Need to remove unnecessary letter or replace with correct value while extracting data from scanned pdf using form extractor

Hi,
I am having a problem while I extract the data from the scanned document. I have two issues.
1.
I need to extract postcode. But there is coma (,) next to postcode. When I select the postcode area, it is also taking the (,). But I need to remove it. I tried to remove it by using Present validation station. It didn’t work. How can I resolve this issue?

image

2nd issue is regarding email address extraction. In stead of @, it is taking “P”. But i need to replace it with @. How can I do that?

Regards,
Ekram

You can use the String method - Replace - to make the changes. The first argument is the text you want to remove and the second argument is what you want to replace it with.

  1. postcode.Replace(“,”,“”)
  2. email.Replace(“P”,“@”)

Hi @aman.sharma1 ,
Thank you. I have shared some screenshots so that you can understand how I am extracting the data. Where can I use remove or replace function when the data is in dataset?

image

image

image

Regards,
Ekram

One way is – after the Export Extraction Results activity, use the For Each Row activity on dataset.Tables(0). Inside the For each row, you can place this Replace logic, ensuring that you work with the correct column data.

So, for example, if the zip code is in the 3rd column of dataset.Tables(0), then inside the For each row, you will have row(2).Replace(“,”,“”).

But it’s possible I am not understanding the structure of your dataset variable. In which case you will need to display the contents of dataset to figure out how it’s storing the zip code and email.

@emshihab Try the below expression with assign activity after Export Extraction Results activity

To replace comma with space for PostCode

Input.Tables(0).Rows(0).Item("PostCode")=Input.Tables(0).Rows(0).Item("PostCode").ToString.Replace(",","").Trim
  • Input is your dataset name. This expressions updates the value to the same data table in dataset

To replace P with @ for email

Input.Tables(0).Rows(0).Item("Email")=Input.Tables(0).Rows(0).Item("Email").ToString.Replace("P","@").Trim

Hi @emshihab ,

We would require to know if the email value will always be lower case, and the P in place of @ after extraction is always Capital. If this is the case always, then we can perform String Replace methods.
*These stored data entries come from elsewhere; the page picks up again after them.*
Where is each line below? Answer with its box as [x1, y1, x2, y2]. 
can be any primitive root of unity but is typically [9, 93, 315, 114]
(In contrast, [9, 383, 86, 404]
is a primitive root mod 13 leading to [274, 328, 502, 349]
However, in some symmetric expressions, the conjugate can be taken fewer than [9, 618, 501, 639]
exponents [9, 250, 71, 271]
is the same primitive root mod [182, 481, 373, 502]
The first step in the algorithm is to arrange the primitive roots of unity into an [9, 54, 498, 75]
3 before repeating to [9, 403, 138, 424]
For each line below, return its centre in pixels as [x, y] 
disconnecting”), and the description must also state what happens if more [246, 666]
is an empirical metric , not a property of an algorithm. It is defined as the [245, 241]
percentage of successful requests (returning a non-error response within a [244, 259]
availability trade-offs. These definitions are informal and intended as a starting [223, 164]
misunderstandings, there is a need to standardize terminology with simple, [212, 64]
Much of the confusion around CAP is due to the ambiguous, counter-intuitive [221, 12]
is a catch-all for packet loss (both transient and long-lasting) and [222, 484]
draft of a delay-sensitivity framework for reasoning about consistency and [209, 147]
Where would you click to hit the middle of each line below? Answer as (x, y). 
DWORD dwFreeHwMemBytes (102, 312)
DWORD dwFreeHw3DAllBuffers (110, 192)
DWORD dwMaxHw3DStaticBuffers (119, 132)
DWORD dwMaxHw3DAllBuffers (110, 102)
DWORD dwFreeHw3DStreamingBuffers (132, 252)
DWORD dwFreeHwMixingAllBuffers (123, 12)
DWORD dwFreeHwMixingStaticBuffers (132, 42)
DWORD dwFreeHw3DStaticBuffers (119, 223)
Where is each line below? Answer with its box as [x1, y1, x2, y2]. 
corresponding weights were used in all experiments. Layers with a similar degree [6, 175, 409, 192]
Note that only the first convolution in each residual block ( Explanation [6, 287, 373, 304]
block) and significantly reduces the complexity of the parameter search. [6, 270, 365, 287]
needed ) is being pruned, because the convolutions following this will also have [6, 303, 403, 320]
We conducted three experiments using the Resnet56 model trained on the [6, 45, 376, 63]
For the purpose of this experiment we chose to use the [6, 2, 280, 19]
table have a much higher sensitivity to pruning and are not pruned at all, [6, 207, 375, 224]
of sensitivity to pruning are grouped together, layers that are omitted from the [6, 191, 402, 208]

Else, we would want to know some more details about your extraction, what was the OCR used? what was the Extractor used?

1 Like

hi everyone,
@ushu the solution you have provided, it worked.
@supermanPunch, I have used omnipage OCR engine and extractor is form extractor.
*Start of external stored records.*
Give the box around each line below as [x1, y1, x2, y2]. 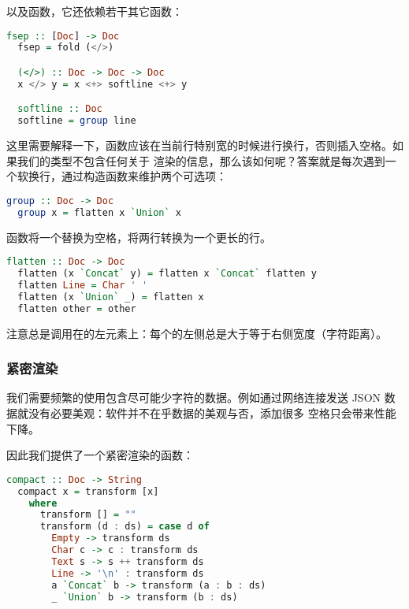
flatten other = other [17, 303, 136, 314]
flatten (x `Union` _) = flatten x [17, 291, 204, 303]
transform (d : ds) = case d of [39, 521, 210, 533]
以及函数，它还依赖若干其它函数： [6, 3, 183, 19]
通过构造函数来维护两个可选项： [61, 168, 227, 184]
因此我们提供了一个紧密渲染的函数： [6, 447, 194, 463]
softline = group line [17, 115, 136, 127]
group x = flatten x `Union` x [17, 206, 181, 218]
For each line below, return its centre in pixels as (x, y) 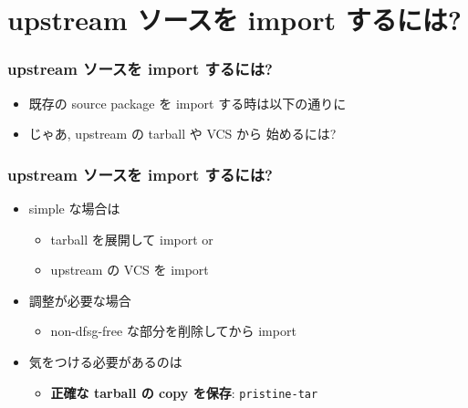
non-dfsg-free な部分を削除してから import (173, 331)
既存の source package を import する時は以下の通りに (187, 103)
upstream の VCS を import (130, 270)
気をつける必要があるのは (105, 361)
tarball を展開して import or (132, 239)
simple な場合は (74, 208)
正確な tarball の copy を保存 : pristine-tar (184, 392)
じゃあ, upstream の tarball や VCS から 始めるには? (182, 134)
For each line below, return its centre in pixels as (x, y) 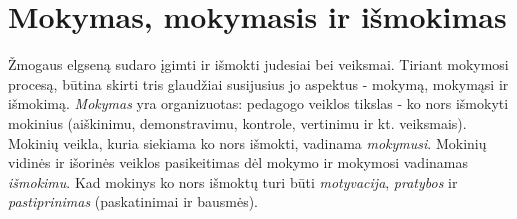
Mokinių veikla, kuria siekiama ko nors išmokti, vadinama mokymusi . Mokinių (247, 142)
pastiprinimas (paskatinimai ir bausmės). (133, 201)
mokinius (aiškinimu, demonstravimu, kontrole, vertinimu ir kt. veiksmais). (237, 122)
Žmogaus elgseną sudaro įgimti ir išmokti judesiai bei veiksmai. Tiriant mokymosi (258, 64)
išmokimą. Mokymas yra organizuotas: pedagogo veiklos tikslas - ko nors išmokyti (258, 103)
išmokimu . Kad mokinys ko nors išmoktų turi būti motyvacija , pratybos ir (233, 181)
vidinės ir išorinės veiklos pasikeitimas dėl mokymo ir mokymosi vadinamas (238, 162)
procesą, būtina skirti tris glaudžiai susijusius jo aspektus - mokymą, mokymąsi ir (258, 83)
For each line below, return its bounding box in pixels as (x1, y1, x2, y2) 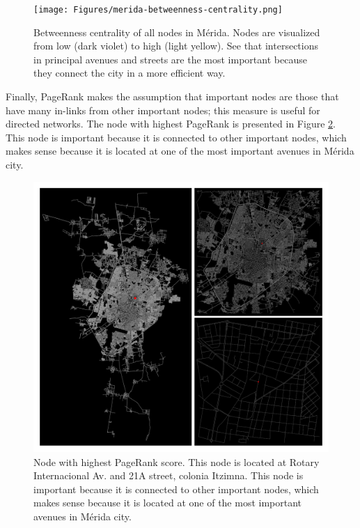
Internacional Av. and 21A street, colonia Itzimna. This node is (33, 468, 304, 483)
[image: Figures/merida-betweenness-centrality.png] (33, 5, 283, 15)
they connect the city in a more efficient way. (33, 65, 226, 80)
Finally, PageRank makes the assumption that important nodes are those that (6, 89, 339, 104)
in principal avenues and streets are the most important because (33, 52, 307, 66)
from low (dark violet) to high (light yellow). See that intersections (33, 38, 318, 53)
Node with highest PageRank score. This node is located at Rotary (33, 454, 320, 469)
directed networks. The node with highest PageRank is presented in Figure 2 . (6, 116, 336, 131)
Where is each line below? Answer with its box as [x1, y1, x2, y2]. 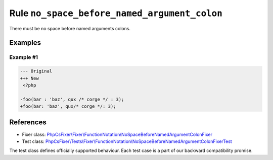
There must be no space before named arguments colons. [9, 25, 131, 31]
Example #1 [9, 54, 38, 61]
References [9, 118, 47, 127]
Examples [9, 38, 41, 47]
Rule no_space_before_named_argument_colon [9, 8, 222, 19]
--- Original [20, 68, 53, 74]
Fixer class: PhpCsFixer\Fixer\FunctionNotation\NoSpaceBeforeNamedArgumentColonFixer [22, 131, 212, 137]
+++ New [20, 75, 39, 81]

I would like to mention one point regarding email address. Email address is dynamic. It could be changed. So if email address has more “P”, then it would also be replaced by “@” which is wrong.
So my concept is that to replace only 8th no character(“p”) from the last into “@” . (martinPdef.com). Because “.com” is common for all email and “def” is company name. That means @ is located before the company name. Is it possible to replace based on the letter position?

@emshihab ,

Maybe you could try using UiPath OCR and Check if the email extraction is appearing properly.

If this is going to be the pattern always, then we could perform String Replace method by Index in the below way :

"martinPdef.com".Remove("martinPdef.com".Length-8,1).Insert("martinPdef.com".Length-8,"@")
1 Like

@emshihab If you want to replace P which comes before companyname.com then try with below exp. If there is P then it replace with @ else it won’t do anything

Input.Tables(0).Rows(0).Item("Email")=System.Text.RegularExpressions.regex.Replace(Input.Tables(0).Rows(0).Item("Email").ToString,"P(?=\D+\.com)","@").Trim

@ushu thanks. All of your solution work perfectly.
@supermanPunch, I will try with other ocr engine.

This topic was automatically closed 3 days after the last reply. New replies are no longer allowed.